Martin’s other good hint was: “try many things with small investments, and when you find something that works, double down on that”.
Then there are of course experiments that can only work at a bigger scale or with a bigger initial investment. Marketplaces, social networks, and other services with “network effects” often have this kind of critical mass dynamic. But more on that in another blog!
For now, go out there and fail fast!
*PS: ..but DON’T degenerate into a scientist!
One big difference between startup entrepreneurship and scientific research is that repeating the same experiment multiple times is much more desirable and valuable in science. Many researchers agree that repetitions of previous studies are not done often enough nowadays, as academics have realized that journals and other media favor “novelty” in research papers.
In startups its much more OK to assume, draw fast conclusions, and take other shortcuts, especially in the beginning when one needs to also be constantly questioning the profitability and worthwhileness of the whole “research field” (the industry or customer need), which academia does not do a lot of.

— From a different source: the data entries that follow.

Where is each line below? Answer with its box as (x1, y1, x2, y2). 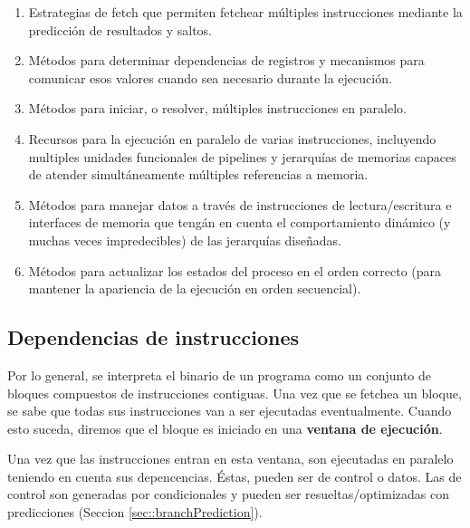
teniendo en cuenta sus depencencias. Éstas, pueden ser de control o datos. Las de (7, 466, 462, 485)
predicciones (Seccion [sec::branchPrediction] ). (7, 503, 263, 522)
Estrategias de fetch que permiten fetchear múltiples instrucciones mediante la (28, 3, 463, 21)
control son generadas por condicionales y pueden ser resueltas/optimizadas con (7, 485, 449, 504)
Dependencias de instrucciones (7, 323, 300, 351)
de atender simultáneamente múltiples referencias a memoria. (28, 165, 369, 184)
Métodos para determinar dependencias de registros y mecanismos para (28, 51, 425, 70)
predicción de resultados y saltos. (28, 20, 213, 39)
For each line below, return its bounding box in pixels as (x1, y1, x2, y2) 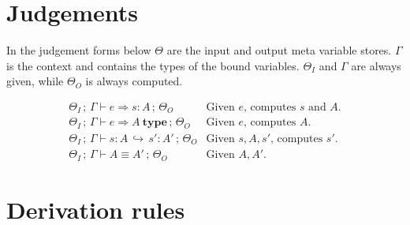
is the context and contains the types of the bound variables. (6, 57, 300, 73)
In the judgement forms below (6, 42, 151, 58)
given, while (6, 73, 64, 89)
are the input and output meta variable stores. (166, 42, 392, 58)
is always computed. (85, 73, 183, 89)
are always (351, 57, 401, 73)
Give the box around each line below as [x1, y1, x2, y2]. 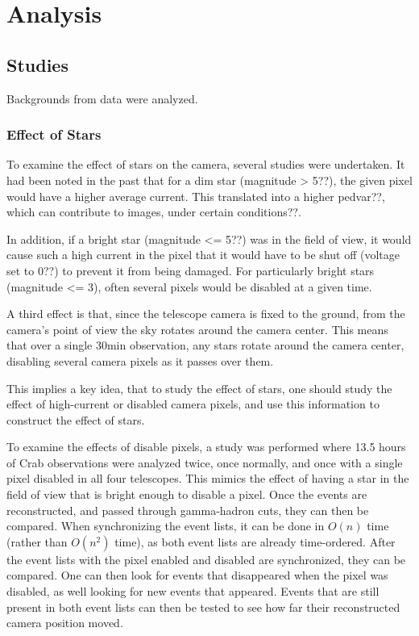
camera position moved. [6, 614, 123, 631]
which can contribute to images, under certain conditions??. [6, 203, 301, 220]
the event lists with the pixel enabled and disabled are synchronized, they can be [6, 550, 406, 567]
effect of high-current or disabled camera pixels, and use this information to [6, 395, 380, 412]
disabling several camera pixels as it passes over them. [6, 352, 274, 369]
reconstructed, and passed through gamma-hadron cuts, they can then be [6, 501, 369, 518]
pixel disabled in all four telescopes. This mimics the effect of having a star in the [6, 470, 409, 487]
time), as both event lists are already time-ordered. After [114, 533, 396, 550]
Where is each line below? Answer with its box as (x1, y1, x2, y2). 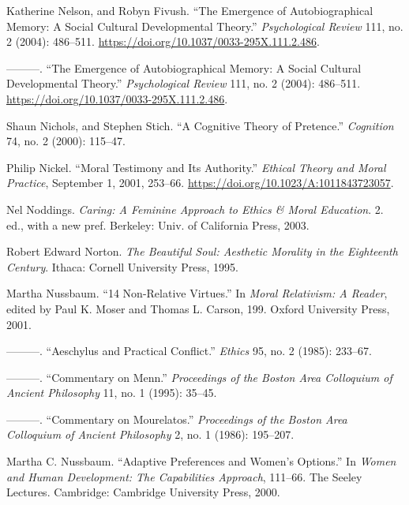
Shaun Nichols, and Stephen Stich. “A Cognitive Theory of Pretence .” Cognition (6, 117, 394, 133)
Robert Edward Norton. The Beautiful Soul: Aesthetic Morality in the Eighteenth (6, 243, 398, 260)
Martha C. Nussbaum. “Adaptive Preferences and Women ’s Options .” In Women (6, 453, 396, 469)
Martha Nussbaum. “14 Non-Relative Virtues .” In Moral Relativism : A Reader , (6, 285, 388, 301)
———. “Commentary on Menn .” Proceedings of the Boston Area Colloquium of (6, 368, 392, 385)
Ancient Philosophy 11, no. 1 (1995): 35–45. (6, 384, 217, 401)
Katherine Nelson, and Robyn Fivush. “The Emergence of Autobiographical (6, 2, 373, 18)
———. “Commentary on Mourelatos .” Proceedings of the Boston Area (6, 410, 347, 427)
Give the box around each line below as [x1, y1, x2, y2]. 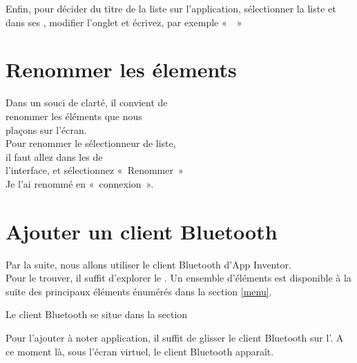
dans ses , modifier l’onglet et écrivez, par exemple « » [6, 14, 242, 29]
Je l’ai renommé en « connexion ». [6, 176, 154, 190]
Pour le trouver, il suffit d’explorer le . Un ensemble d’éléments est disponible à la [6, 271, 351, 285]
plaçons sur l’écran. [6, 122, 87, 137]
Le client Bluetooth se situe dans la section [6, 307, 188, 322]
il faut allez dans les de [6, 149, 103, 164]
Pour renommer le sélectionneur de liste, [6, 136, 176, 150]
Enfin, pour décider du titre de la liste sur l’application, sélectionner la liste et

In startups the end goal is real added-value (for customers and employees) and profits (for investors). Theories and understanding of the customers’ behavior and the functioning of the market are just means to this end.
In science, more solid theories are the end goal. Experiments and measurement equipment are means and tools.
E.g. the multi-billion-euro particle colliders in CERN are not great achievements of science, but merely tools by which some scientists believe we can notably improve and clarify our understanding of the universe. E.g. Tesla's broad charging network is not primarily a research device – though they likely collect a lot of data.
The final goal in Facebook aiming to acquire and commit most of the Earth’s population into its users is not to help it develop and prove new theories of human online social behavior (which it undoubtedly also does lots of), but to produce more added value for its paying advertiser clients and to be able to capture more of that value.